Scientists at the University of Cambridge have discovered a surprising new way to turn sunlight into electricity, and it could transform the way we design solar panels.
For the first time, they have seen a phenomenon—previously thought possible only in inorganic materials—happen in a glowing organic semiconductor molecule.
This opens the door to cheaper, lighter, and simpler solar cells made from just one type of material.
The breakthrough centers on a special molecule called P3TTM, which belongs to a class of organic semiconductors.
What makes P3TTM different is that it carries a single unpaired electron at its core.
This lone electron gives the molecule unusual electronic and magnetic properties.
Researchers had already been studying these molecules for their ability to glow brightly, making them useful in devices like organic LEDs.

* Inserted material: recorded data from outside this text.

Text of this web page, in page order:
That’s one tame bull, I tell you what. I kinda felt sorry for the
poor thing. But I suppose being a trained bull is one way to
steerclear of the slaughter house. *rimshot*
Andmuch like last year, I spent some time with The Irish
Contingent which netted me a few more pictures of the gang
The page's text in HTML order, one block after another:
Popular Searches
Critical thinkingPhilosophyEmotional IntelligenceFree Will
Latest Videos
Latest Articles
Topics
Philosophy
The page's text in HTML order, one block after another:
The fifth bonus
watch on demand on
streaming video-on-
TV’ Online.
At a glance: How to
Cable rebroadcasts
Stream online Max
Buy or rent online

But this new study revealed an unexpected ability: the molecules can also act like a type of material known as a Mott-Hubbard insulator, something usually seen only in complex inorganic crystals.

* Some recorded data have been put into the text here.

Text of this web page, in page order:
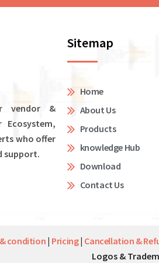
vendor &
who offer
support.
Sitemap
Home
About Us
Products
knowledge Hub
Download
Contact Us
condition | Pricing| Cancellation &
Logos &
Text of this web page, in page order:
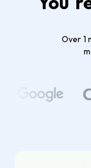
Over 1
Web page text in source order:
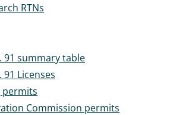
RTNs
91 summary table
91 Licenses
permits
Commission permits
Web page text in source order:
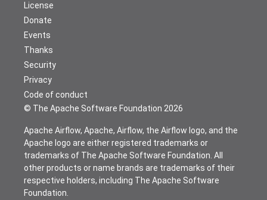
© The Apache Software Foundation 2026
License
Donate
Events
Thanks
Security
Privacy
Code of conduct
Apache Airflow, Apache, Airflow, the Airflow logo, and the
Apache logo are either registered trademarks or
trademarks of The Apache Software Foundation. All
other products or name brands are trademarks of their
respective holders, including The Apache Software
Foundation.

When P3TTM molecules are packed closely together, their unpaired electrons begin to interact. Instead of staying isolated, the electrons align with their neighbors in a repeating pattern—up, down, up, down.

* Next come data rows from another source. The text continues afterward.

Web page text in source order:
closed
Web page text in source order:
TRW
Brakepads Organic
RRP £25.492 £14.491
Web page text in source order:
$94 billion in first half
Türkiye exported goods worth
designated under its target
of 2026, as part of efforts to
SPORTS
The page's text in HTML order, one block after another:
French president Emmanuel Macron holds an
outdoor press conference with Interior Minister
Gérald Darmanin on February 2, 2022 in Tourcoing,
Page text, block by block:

When light shines on the molecules, one electron can hop from its home to a neighboring molecule, leaving behind a positive charge. Together, these moving charges can be collected as an electrical current.
The researchers built a solar cell using a thin film of P3TTM, and the results were remarkable. Almost every photon of light that entered the film was converted into an electrical charge.
This efficiency is striking because traditional organic solar cells require at least two different materials working together—one to give away electrons and the other to accept them. That design creates inefficiencies.
In contrast, the new material doesn’t need a partner. Each molecule can handle the process of generating charges on its own, making the design simpler and potentially much cheaper.
The team also found that they could adjust the way the molecules touch each other to fine-tune the effect. By carefully designing the molecular structure, they balanced the energy needed to move electrons around. This tuning is crucial for making the process efficient enough for real-world solar panels.
The discovery also carries a historical echo. Professor Sir Richard Friend, one of the leaders of the project, once worked with Sir Nevill Mott, the Nobel Prize–winning physicist who first explained how electrons behave in these kinds of systems. This year marks the 120th anniversary of Mott’s birth, making the discovery a fitting tribute to his legacy.
By showing that organic molecules can generate electricity by themselves, the researchers believe they are opening a new chapter in solar technology.
The future may see solar panels made from lightweight, flexible, and inexpensive materials, bringing clean energy within reach for more people around the world.